The problem isn't a matter of IOBs, it's bandwidth. A controller RAID doesn't care if you're using 512-byte blocks or 4k. What matters is the request rate, size of requests, and striping size. A 64kB read is a 64kB read, whether it's a 128 block request to the drive, or a 16 block. The larger block size is easier for some caching algorithms because there are fewer blocks to manage. Unless the databases change how they work, they're still going to be making a ton of 4k requests.

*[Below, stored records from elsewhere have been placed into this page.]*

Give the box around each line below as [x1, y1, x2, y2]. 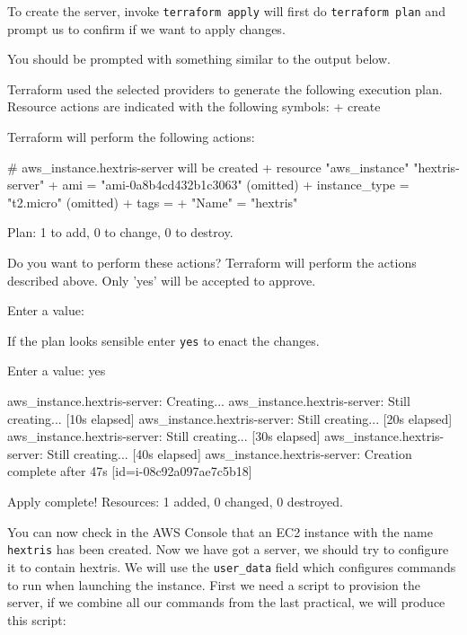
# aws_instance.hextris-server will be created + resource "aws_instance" [7, 157, 410, 176]
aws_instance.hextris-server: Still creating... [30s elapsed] [7, 427, 321, 445]
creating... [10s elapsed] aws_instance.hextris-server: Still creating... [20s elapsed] [7, 409, 453, 428]
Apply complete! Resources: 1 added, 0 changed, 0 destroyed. [7, 492, 343, 510]
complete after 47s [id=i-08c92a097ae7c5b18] [7, 462, 252, 481]
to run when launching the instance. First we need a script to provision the [7, 575, 420, 594]
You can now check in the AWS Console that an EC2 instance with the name [7, 522, 433, 541]
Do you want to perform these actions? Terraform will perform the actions [7, 253, 417, 271]
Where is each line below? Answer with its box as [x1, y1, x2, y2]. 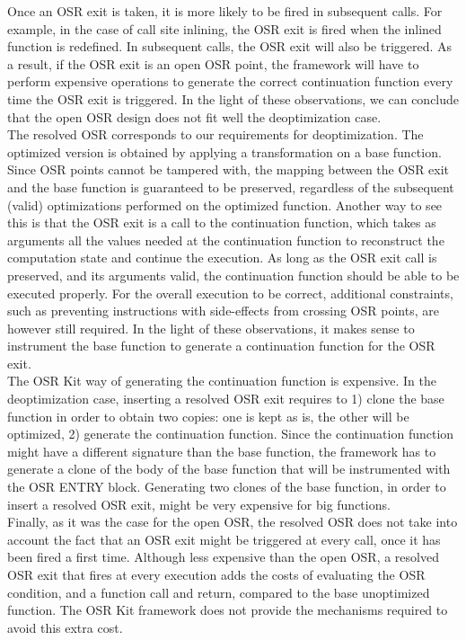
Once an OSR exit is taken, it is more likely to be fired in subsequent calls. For [7, 2, 443, 20]
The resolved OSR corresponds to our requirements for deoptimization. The [7, 125, 424, 144]
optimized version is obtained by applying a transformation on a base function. [7, 142, 442, 161]
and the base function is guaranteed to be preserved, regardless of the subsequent [7, 177, 454, 196]
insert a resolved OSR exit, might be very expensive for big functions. [7, 494, 391, 513]
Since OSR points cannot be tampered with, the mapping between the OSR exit [7, 160, 450, 179]
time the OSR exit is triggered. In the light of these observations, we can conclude [7, 89, 460, 108]
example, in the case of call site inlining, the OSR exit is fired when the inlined [7, 19, 442, 38]
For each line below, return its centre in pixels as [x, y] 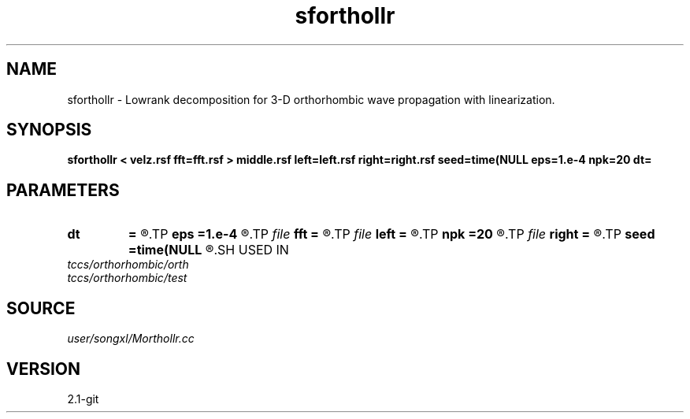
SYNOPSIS [49, 130]
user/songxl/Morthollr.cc [131, 339]
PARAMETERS [63, 190]
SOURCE [41, 308]
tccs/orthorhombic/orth [128, 265]
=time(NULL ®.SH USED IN [208, 250]
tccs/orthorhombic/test [127, 278]
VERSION [44, 369]
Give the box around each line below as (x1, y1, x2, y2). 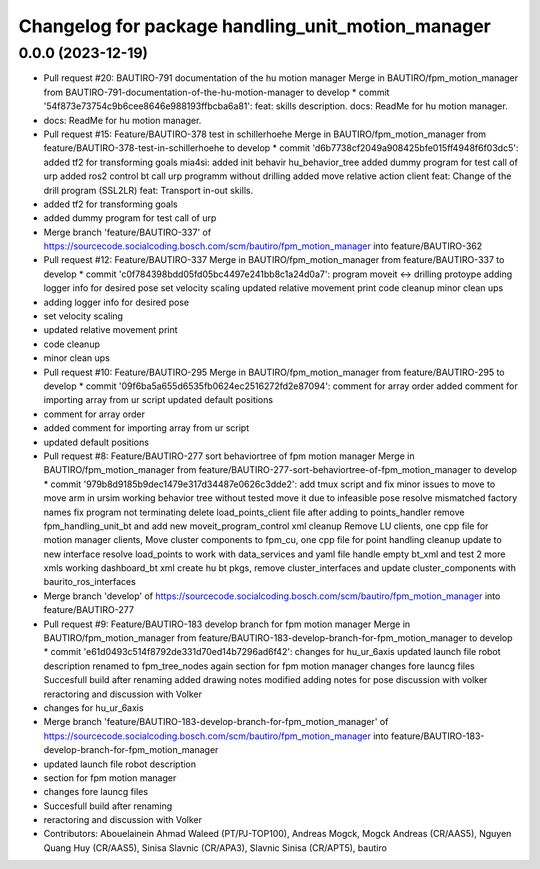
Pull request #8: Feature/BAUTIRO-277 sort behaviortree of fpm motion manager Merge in (43, 450, 415, 462)
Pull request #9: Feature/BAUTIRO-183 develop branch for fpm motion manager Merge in (43, 618, 411, 630)
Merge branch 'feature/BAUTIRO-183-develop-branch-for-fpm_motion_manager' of (43, 716, 389, 728)
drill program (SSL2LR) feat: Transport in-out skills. (43, 184, 254, 196)
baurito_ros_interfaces (43, 576, 137, 588)
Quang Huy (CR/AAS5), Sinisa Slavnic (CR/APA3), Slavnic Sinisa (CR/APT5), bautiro (43, 841, 387, 854)
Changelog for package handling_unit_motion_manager (18, 15, 492, 37)
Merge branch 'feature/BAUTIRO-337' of (43, 226, 212, 238)
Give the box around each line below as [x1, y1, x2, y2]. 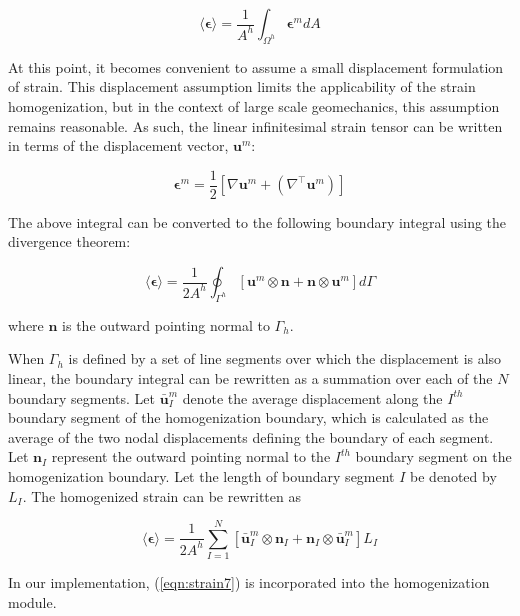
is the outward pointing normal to [62, 314, 270, 335]
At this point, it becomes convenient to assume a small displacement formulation [8, 56, 504, 77]
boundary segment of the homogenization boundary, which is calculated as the [8, 407, 489, 428]
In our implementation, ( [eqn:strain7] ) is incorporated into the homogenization [8, 572, 490, 593]
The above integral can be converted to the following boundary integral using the [8, 211, 507, 232]
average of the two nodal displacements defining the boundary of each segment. [8, 426, 494, 447]
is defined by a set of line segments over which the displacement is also [68, 348, 502, 369]
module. [8, 591, 57, 612]
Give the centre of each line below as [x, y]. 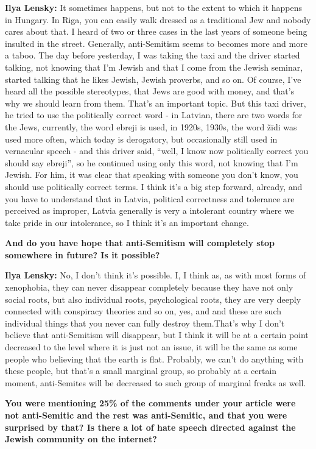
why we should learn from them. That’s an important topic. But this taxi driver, [156, 103]
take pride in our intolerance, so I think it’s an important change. [127, 222]
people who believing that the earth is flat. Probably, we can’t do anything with [154, 359]
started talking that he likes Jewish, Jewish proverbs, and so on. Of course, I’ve [153, 79]
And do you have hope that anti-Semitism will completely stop [140, 243]
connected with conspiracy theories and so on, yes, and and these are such [143, 311]
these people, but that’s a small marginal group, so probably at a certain [141, 371]
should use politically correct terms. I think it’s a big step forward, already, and [154, 186]
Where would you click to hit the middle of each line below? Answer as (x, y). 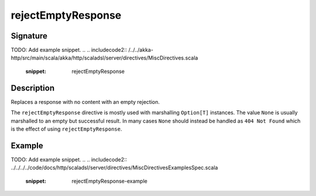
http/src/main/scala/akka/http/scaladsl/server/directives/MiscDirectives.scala (104, 58)
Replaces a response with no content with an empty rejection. (85, 101)
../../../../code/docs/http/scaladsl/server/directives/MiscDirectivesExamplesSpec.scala (114, 168)
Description (33, 88)
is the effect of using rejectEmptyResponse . (66, 129)
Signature (29, 36)
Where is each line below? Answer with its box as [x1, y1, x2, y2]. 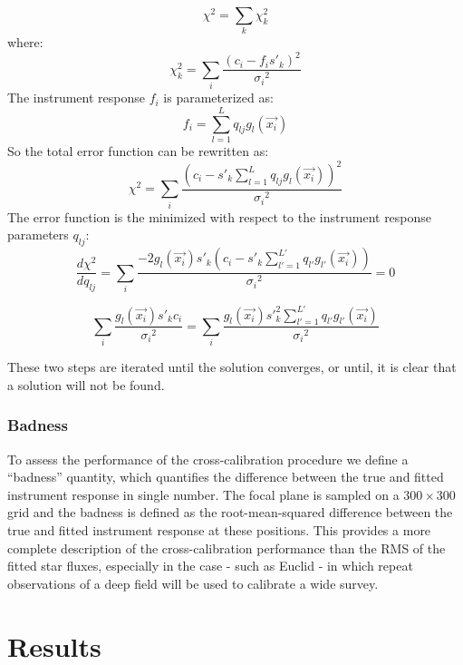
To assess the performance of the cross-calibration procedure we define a [7, 449, 409, 468]
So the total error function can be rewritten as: [7, 141, 269, 160]
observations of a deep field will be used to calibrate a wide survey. [7, 573, 379, 592]
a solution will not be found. [7, 375, 165, 394]
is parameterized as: [163, 88, 274, 107]
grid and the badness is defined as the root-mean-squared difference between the [7, 503, 453, 522]
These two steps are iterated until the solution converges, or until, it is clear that [7, 357, 457, 377]
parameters [7, 225, 69, 244]
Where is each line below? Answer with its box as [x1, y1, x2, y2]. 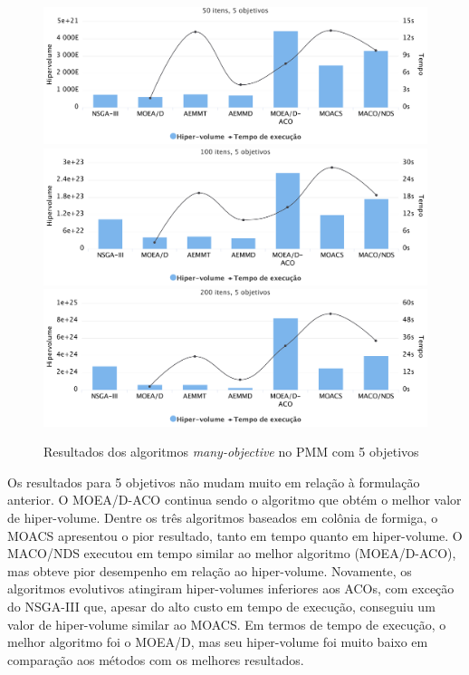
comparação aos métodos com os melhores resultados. [7, 650, 304, 669]
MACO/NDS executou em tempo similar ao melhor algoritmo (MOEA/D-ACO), [7, 544, 456, 563]
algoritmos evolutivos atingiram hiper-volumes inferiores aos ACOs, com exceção [7, 579, 455, 598]
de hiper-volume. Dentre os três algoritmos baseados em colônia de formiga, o [7, 507, 438, 526]
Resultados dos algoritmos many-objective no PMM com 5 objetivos [43, 442, 419, 461]
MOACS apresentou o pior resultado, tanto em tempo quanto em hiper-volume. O [7, 526, 463, 545]
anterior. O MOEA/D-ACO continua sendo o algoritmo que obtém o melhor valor [7, 490, 462, 509]
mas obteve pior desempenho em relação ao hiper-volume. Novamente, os [7, 561, 412, 580]
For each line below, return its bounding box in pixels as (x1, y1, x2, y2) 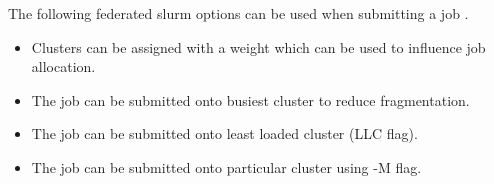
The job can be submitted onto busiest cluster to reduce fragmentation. (31, 89, 470, 110)
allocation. (31, 56, 96, 77)
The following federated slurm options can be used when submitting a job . (8, 3, 469, 23)
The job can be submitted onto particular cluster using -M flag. (31, 156, 422, 177)
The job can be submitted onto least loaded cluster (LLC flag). (31, 123, 418, 144)
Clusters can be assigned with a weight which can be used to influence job (31, 36, 486, 57)
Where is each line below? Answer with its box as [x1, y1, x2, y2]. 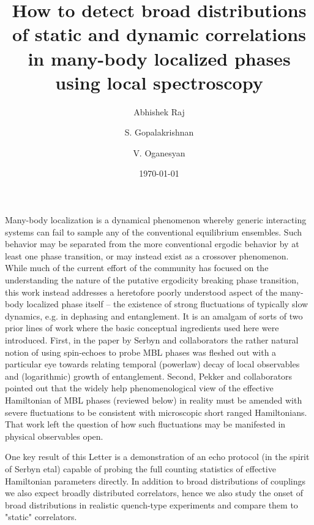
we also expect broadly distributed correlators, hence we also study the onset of [5, 486, 304, 499]
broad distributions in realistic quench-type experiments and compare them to [5, 498, 298, 511]
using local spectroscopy [55, 69, 263, 94]
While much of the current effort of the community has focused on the [5, 261, 269, 274]
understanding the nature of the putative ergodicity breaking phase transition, [5, 274, 299, 286]
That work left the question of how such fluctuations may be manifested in [5, 418, 286, 431]
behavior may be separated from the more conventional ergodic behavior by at [5, 237, 299, 250]
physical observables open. [5, 429, 103, 442]
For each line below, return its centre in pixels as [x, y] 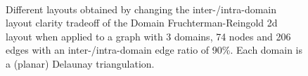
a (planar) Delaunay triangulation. [80, 63]
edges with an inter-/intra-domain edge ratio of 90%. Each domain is [154, 50]
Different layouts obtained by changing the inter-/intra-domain [141, 9]
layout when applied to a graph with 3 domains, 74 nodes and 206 [148, 36]
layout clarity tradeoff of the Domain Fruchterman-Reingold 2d [142, 23]
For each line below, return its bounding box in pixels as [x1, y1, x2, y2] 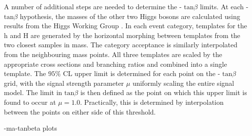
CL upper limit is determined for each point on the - [63, 68, 220, 78]
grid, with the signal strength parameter [4, 78, 124, 88]
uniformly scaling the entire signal [132, 78, 234, 88]
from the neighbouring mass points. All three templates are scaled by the [4, 49, 222, 59]
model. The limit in [4, 87, 62, 97]
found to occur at [4, 97, 56, 107]
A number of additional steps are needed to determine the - [4, 1, 182, 11]
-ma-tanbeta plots [4, 123, 57, 133]
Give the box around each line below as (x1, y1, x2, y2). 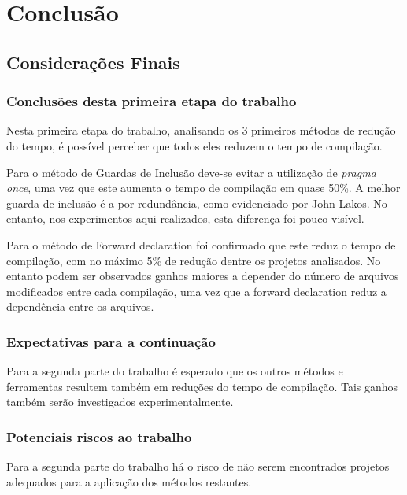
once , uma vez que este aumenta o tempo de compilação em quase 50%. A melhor (6, 179, 401, 196)
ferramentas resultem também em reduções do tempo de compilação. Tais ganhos (6, 378, 398, 394)
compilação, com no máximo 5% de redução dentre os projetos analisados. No (6, 252, 381, 268)
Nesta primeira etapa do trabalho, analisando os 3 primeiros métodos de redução (6, 122, 396, 139)
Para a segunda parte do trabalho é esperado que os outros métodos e (6, 363, 343, 379)
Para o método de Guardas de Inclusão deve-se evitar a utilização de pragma (6, 164, 376, 180)
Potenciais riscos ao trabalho (6, 427, 192, 446)
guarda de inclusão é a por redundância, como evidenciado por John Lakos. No (6, 194, 387, 211)
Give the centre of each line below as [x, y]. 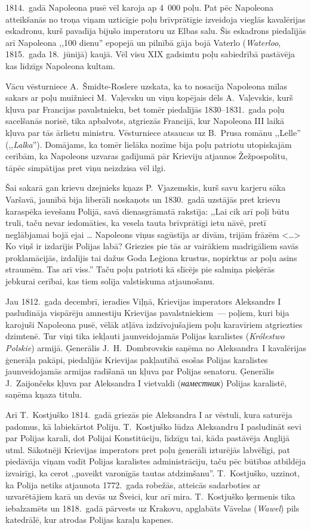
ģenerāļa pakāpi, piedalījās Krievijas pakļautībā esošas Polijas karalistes [137, 359]
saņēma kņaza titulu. [44, 394]
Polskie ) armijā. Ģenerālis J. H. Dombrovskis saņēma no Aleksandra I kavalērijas [156, 348]
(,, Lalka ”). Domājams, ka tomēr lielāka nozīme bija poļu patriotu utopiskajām [149, 144]
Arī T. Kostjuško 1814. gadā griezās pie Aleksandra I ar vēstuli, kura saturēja [149, 414]
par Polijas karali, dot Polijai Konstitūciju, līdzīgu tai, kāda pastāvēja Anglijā [148, 438]
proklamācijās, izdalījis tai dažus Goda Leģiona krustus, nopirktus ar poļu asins [151, 257]
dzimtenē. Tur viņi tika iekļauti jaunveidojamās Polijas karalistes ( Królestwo [145, 336]
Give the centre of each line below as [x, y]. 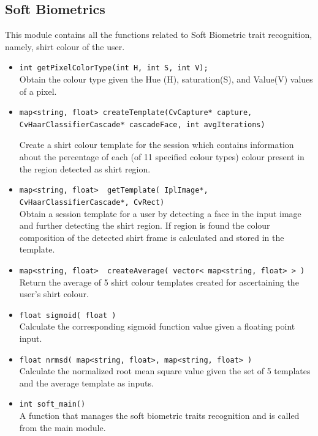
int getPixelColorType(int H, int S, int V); [114, 68]
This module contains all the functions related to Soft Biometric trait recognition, [159, 35]
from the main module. [62, 427]
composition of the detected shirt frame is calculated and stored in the [152, 237]
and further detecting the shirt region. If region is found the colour [145, 225]
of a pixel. [38, 91]
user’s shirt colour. [54, 294]
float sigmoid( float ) [68, 315]
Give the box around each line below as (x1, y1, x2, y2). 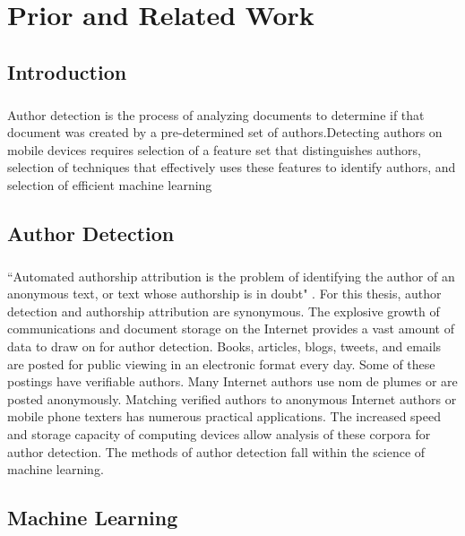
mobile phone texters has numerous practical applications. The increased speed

There are a couple things holding back RAID performance in the low end hardware. First, the typical card is 8-lane PCIe or less, which means a limit of 2, 4, or 8 GB/s, depending of which generation of PCIe is used. That can be eaten by 10-40 SSDs. With R1, that doubles the drive I/Os, a R5 RMW quadruples it, and R6 sextuples it. An 8-lane PCIe 3 means a potential back end of 48GB/s. SAS 3 is 6Gb/s, so 600MB/s per channel means 80 ports are needed, but a typical backplace controller only has 8. This carries over to whether it's a hardware RAID controller or host-based RAID/file system using a SAS controller. Adding to the hardware controller's problems, the memory for RAID5/6 or read/write cache can't support that backend speed. PC3-12800 tops out at less than 13GB/s. Finally, the processors on the RAID controllers are embedded class, so there's one or 2 MIPS, PPC, or ARM CPUs. They range in speed from a couple hundred MHz to 1 GHz, which is pretty anemic for managing all those requests. Going to a faster processor means a lot more heat manage on a daughter card.